--- RECORDS SHOWN Enclosed Below ---

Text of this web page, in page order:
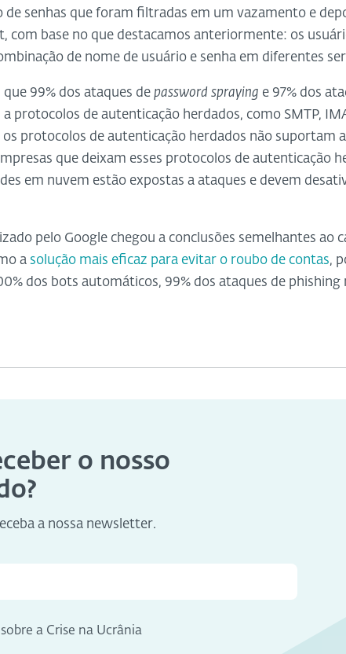
de senhas que foram filtradas em um vazamento e
com base no que destacamos anteriormente: os
de nome de usuário e senha em diferentes
99% dos ataques de password spraying e 97% dos
protocolos de autenticação herdados, como SMTP,
os protocolos de autenticação herdados não suportam a
que deixam esses protocolos de autenticação
em nuvem estão expostas a ataques e devem
pelo Google chegou a conclusões semelhantes ao
a solução mais eficaz para evitar o roubo de contas,
dos bots automáticos, 99% dos ataques de phishing
o nosso
a nossa newsletter.
a Crise na Ucrânia
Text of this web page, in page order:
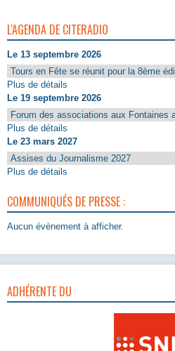
L'AGENDA DE CITERADIO
Le 13 septembre 2026
Tours en Fête se réunit pour la 8ème
Plus de détails
Le 19 septembre 2026
Forum des associations aux Fontaines
Plus de détails
Le 23 mars 2027
Assises du Journalisme 2027
Plus de détails
COMMUNIQUÉS DE PRESSE :
Aucun évènement à afficher.
ADHÉRENTE DU
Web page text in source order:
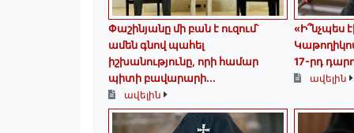
Փաշինյանը մի բան է ուզում՝
ամեն գնով պահել
իշխանությունը, որի համար
պիտի բավարարի...
ավելին
«Ի՞նչպես
17-րդ
ավելին
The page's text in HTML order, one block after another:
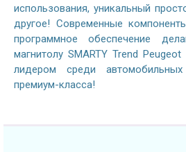
использования, уникальный
другое! Современные
программное обеспечение
магнитолу SMARTY Trend
лидером среди автомобильных
премиум-класса!
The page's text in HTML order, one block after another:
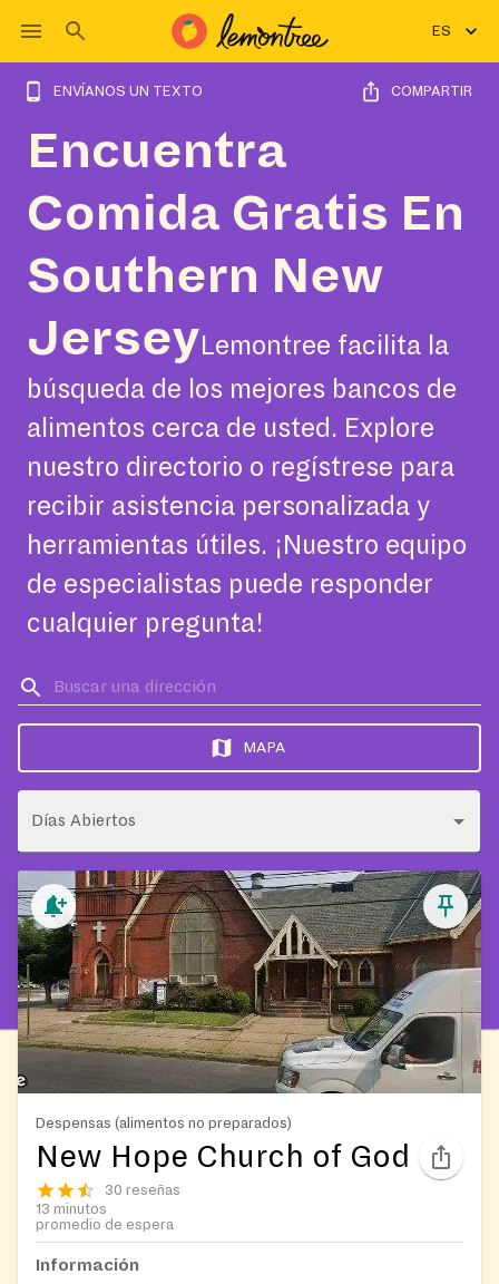
ES
ENVÍANOS UN TEXTO COMPARTIR
Encuentra
Comida Gratis En
Southern New
Jersey Lemontree facilita la
búsqueda de los mejores bancos de
alimentos cerca de usted. Explore
nuestro directorio o regístrese para
recibir asistencia personalizada y
herramientas útiles. ¡Nuestro equipo
de especialistas puede responder
cualquier pregunta!
MAPA
Días Abiertos
Despensas (alimentos no preparados)
New Hope Church of God
30 reseñas
13 minutos
promedio de espera
Información
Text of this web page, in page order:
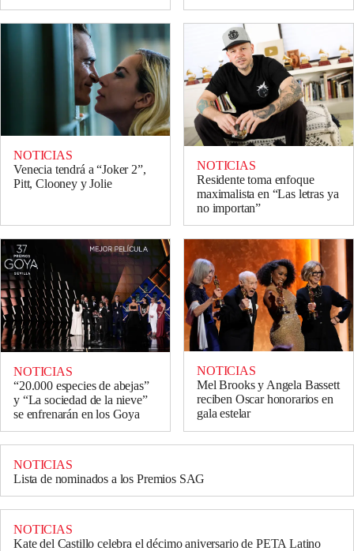
NOTICIAS
Venecia tendrá a “Joker 2”,
Pitt, Clooney y Jolie
NOTICIAS
Residente toma enfoque
maximalista en “Las letras ya
no importan”
NOTICIAS
“20.000 especies de abejas”
y “La sociedad de la nieve”
se enfrenarán en los Goya
NOTICIAS
Mel Brooks y Angela Bassett
reciben Oscar honorarios en
gala estelar
NOTICIAS
Lista de nominados a los Premios SAG
NOTICIAS
Kate del Castillo celebra el décimo aniversario de PETA Latino
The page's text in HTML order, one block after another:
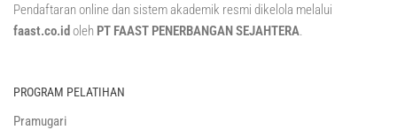
Pendaftaran online dan sistem akademik resmi dikelola melalui
faast.co.id oleh PT FAAST PENERBANGAN SEJAHTERA.
PROGRAM PELATIHAN
Pramugari
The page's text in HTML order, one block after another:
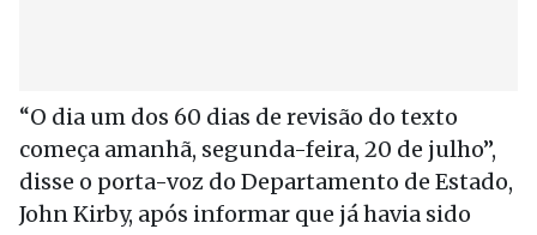
“O dia um dos 60 dias de revisão do texto
começa amanhã, segunda-feira, 20 de julho”,
disse o porta-voz do Departamento de Estado,
John Kirby, após informar que já havia sido
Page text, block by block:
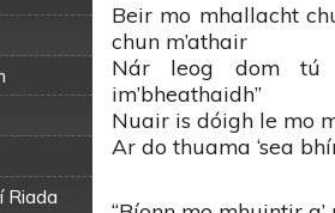
Beir mo mhallacht
chun m’athair
Nár leog dom tú
im’bheathaidh”
Nuair is dóigh le mo
Ar do thuama ‘sea
Riada
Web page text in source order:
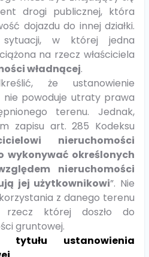
drogi publicznej, która
dojazdu do innej działki.
w której jedna
na rzecz właściciela
władnącej.
że ustanowienie
nie powoduje utraty prawa
terenu. Jednak,
zapisu art. 285 Kodeksu
nieruchomości
wykonywać określonych
nieruchomości
jej użytkownikowi”. Nie
z danego terenu
której doszło do
gruntowej.
tytułu ustanowienia
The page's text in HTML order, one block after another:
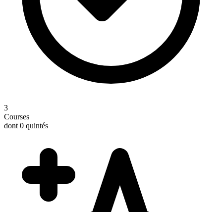
3
Courses
dont 0 quintés
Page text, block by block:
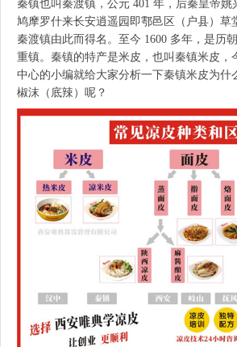
秦镇也叫秦渡镇，公元 401 年，后秦皇帝姚
鸠摩罗什来长安逍遥园即鄠邑区（户县）草
秦渡镇由此而得名。至今 1600 多年，是历
重镇。秦镇的特产是米皮，也叫秦镇米皮，
中心的小编就给大家分析一下秦镇米皮为什
椒沫（底辣）呢？
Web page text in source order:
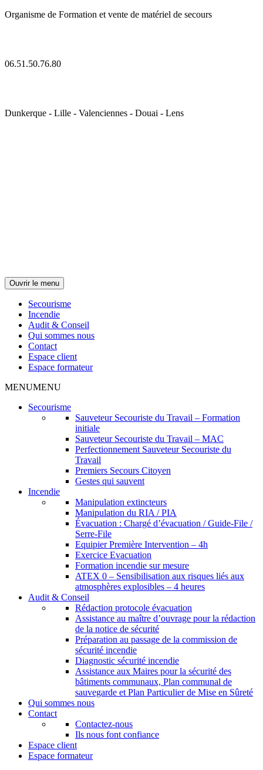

--- End of Enclosed RECORDS SHOWN ---

Images stay out, but the rest of the records must be retyped exactly.

EXERCISE OUTPUT
Text of this web page, in page order:
de senhas que foram filtradas em um vazamento e
com base no que destacamos anteriormente: os
de nome de usuário e senha em diferentes
99% dos ataques de password spraying e 97% dos
protocolos de autenticação herdados, como SMTP,
os protocolos de autenticação herdados não suportam a
que deixam esses protocolos de autenticação
em nuvem estão expostas a ataques e devem
pelo Google chegou a conclusões semelhantes ao
a solução mais eficaz para evitar o roubo de contas,
dos bots automáticos, 99% dos ataques de phishing
o nosso
a nossa newsletter.
a Crise na Ucrânia
Text of this web page, in page order:
L'AGENDA DE CITERADIO
Le 13 septembre 2026
Tours en Fête se réunit pour la 8ème
Plus de détails
Le 19 septembre 2026
Forum des associations aux Fontaines
Plus de détails
Le 23 mars 2027
Assises du Journalisme 2027
Plus de détails
COMMUNIQUÉS DE PRESSE :
Aucun évènement à afficher.
ADHÉRENTE DU
Web page text in source order:
Փաշինյանը մի բան է ուզում՝
ամեն գնով պահել
իշխանությունը, որի համար
պիտի բավարարի...
ավելին
«Ի՞նչպես
17-րդ
ավելին
The page's text in HTML order, one block after another:
использования, уникальный
другое! Современные
программное обеспечение
магнитолу SMARTY Trend
лидером среди автомобильных
премиум-класса!
The page's text in HTML order, one block after another:
ES
ENVÍANOS UN TEXTO COMPARTIR
Encuentra
Comida Gratis En
Southern New
Jersey Lemontree facilita la
búsqueda de los mejores bancos de
alimentos cerca de usted. Explore
nuestro directorio o regístrese para
recibir asistencia personalizada y
herramientas útiles. ¡Nuestro equipo
de especialistas puede responder
cualquier pregunta!
MAPA
Días Abiertos
Despensas (alimentos no preparados)
New Hope Church of God
30 reseñas
13 minutos
promedio de espera
Información
Text of this web page, in page order:
NOTICIAS
Venecia tendrá a “Joker 2”,
Pitt, Clooney y Jolie
NOTICIAS
Residente toma enfoque
maximalista en “Las letras ya
no importan”
NOTICIAS
“20.000 especies de abejas”
y “La sociedad de la nieve”
se enfrenarán en los Goya
NOTICIAS
Mel Brooks y Angela Bassett
reciben Oscar honorarios en
gala estelar
NOTICIAS
Lista de nominados a los Premios SAG
NOTICIAS
Kate del Castillo celebra el décimo aniversario de PETA Latino
The page's text in HTML order, one block after another:
Pendaftaran online dan sistem akademik resmi dikelola melalui
faast.co.id oleh PT FAAST PENERBANGAN SEJAHTERA.
PROGRAM PELATIHAN
Pramugari
The page's text in HTML order, one block after another:
“O dia um dos 60 dias de revisão do texto
começa amanhã, segunda-feira, 20 de julho”,
disse o porta-voz do Departamento de Estado,
John Kirby, após informar que já havia sido
Page text, block by block:
Beir mo mhallacht
chun m’athair
Nár leog dom tú
im’bheathaidh”
Nuair is dóigh le mo
Ar do thuama ‘sea
Riada
Web page text in source order:
drogi publicznej, która
dojazdu do innej działki.
w której jedna
na rzecz właściciela
władnącej.
że ustanowienie
nie powoduje utraty prawa
terenu. Jednak,
zapisu art. 285 Kodeksu
nieruchomości
wykonywać określonych
nieruchomości
jej użytkownikowi”. Nie
z danego terenu
której doszło do
gruntowej.
tytułu ustanowienia
The page's text in HTML order, one block after another:
3
Courses
dont 0 quintés
Page text, block by block:
秦镇也叫秦渡镇，公元 401 年，后秦皇帝姚
鸠摩罗什来长安逍遥园即鄠邑区（户县）草
秦渡镇由此而得名。至今 1600 多年，是历
重镇。秦镇的特产是米皮，也叫秦镇米皮，
中心的小编就给大家分析一下秦镇米皮为什
椒沫（底辣）呢？
Web page text in source order:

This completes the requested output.